- The paper introduces a novel self-play strategy using variational problem synthesis to maintain policy entropy during RLVR training.
- It generates diverse training datasets by synthesizing new problems from correct model solutions to enhance reasoning capability.
- Empirical results show significant Pass@k performance gains, with up to 22.8% improvement on AIME benchmarks.
Beyond Pass@1: Self-Play with Variational Problem Synthesis Sustains RLVR
Introduction
The paper presents a novel approach, "Self-Play with Variational Problem Synthesis" (SvS), designed to enhance the performance of Reinforcement Learning with Verifiable Rewards (RLVR) in training LLMs for complex reasoning tasks. Standard RLVR improves Pass@1 but often reduces policy entropy, leading to decreased model diversity and limit Pass@k performance improvements. The SvS strategy aims to sustain training diversity and improve Pass@k by enriching training datasets with variational problems generated from the model’s own solutions.
Methodology
The SvS strategy involves a cyclical training process comprising three main stages: original problem solving, variational problem synthesis, and synthetic problem solving.
- Original Problem Solving: The policy attempts to solve problems from the original dataset. Correct solutions lead to identifying challenging problems, which serve as seeds for generating variational problems.
- Variational Problem Synthesis: Correct solutions to challenging problems are used to synthesize new problems that maintain the same answers but vary structurally. This process ensures data diversity without additional verification efforts.
- Synthetic Problem Solving: The policy solves these synthesized problems, promoting exploration and maintaining policy entropy.
Figure 1: The data workflow of our SvS in a training iteration, comprising original problem solving, variational problem synthesis, synthetic problem solving, and policy update data filtering.
Additionally, reward shaping is employed to ensure these problems remain challenging and accurately assess the policy’s reasoning capabilities.
Results
Experiments conducted on various LLMs (3B to 32B parameters) across 12 benchmarks demonstrate that SvS consistently outperforms traditional RLVR methods, showing an average absolute Pass@32 improvement of 18.3% and 22.8% on the AIME24 and AIME25 benchmarks, respectively.

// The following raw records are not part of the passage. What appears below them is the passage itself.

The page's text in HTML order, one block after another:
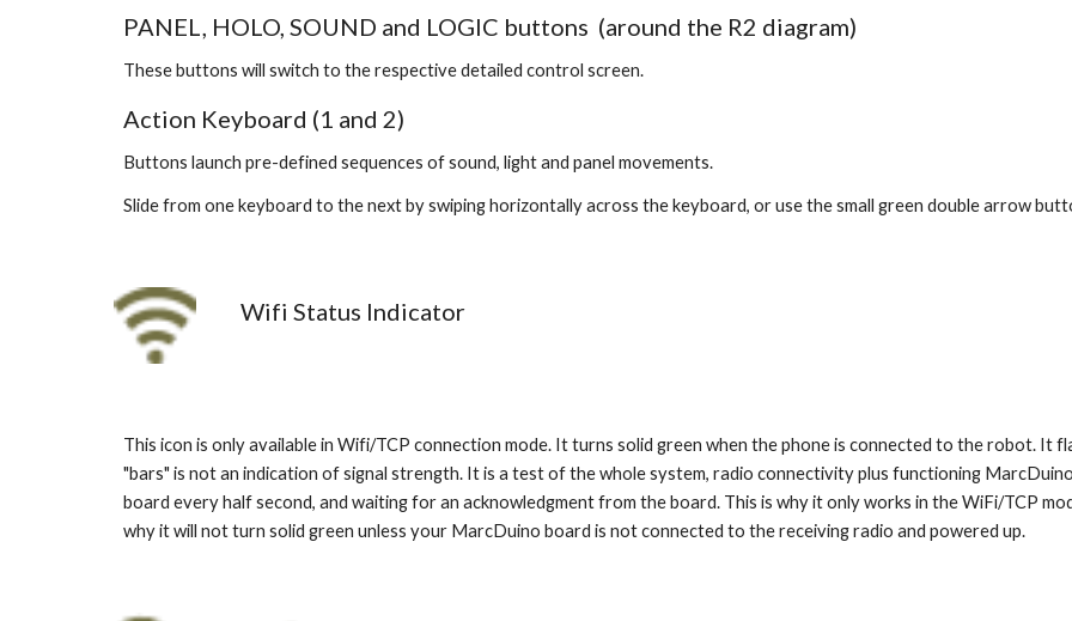
PANEL, HOLO, SOUND and LOGIC buttons  (around the R2 diagram)
These buttons will switch to the respective detailed control screen.
Action Keyboard (1 and 2)
Buttons launch pre-defined sequences of sound, light and panel movements.
Slide from one keyboard to the next by swiping horizontally across the keyboard, or use the small green double arrow
Wifi Status Indicator
This icon is only available in Wifi/TCP connection mode. It turns solid green when the phone is connected to the robot. It
"bars" is not an indication of signal strength. It is a test of the whole system, radio connectivity plus functioning
board every half second, and waiting for an acknowledgment from the board. This is why it only works in the WiFi/TCP
why it will not turn solid green unless your MarcDuino board is not connected to the receiving radio and powered up.

Figure 2: Superior efficiency and effectiveness of SvS strategy on competition-level AIME benchmarks.
The SvS framework sustains entropy throughout training (Figure 3) and enhances Pass@k performance even as k increases to 1024 (Figure 4), indicating an expansion of the model’s reasoning boundaries.
Figure 3: Policy entropy trajectories during training, displaying stability with SvS strategy across models.
Figure 4: Scaled-up Pass@k performance, showcasing significant gains on benchmarks with larger maximum response tokens.
Analysis
The SvS strategy maintains a stable policy entropy trajectory during RLVR training, facilitating sustained model exploration and mitigating the problem of training collapse seen in standard approaches. This maintenance of entropy correlates with improved exploration and higher reasoning capability thresholds as observed in Pass@k performance increments.
Conclusion
The self-play paradigm of SvS, through online problem augmentation without external guidance, effectively enhances the RLVR training of LLMs. This strategy not only consistently improves problem-solving metrics across various scales and benchmarks but also augments the problem diversity and maintains model engagement with challenging problem landscapes. Future work could explore integrating SvS with other RLVR algorithms to further explore its generalizability and potential in other reasoning-intensive domains.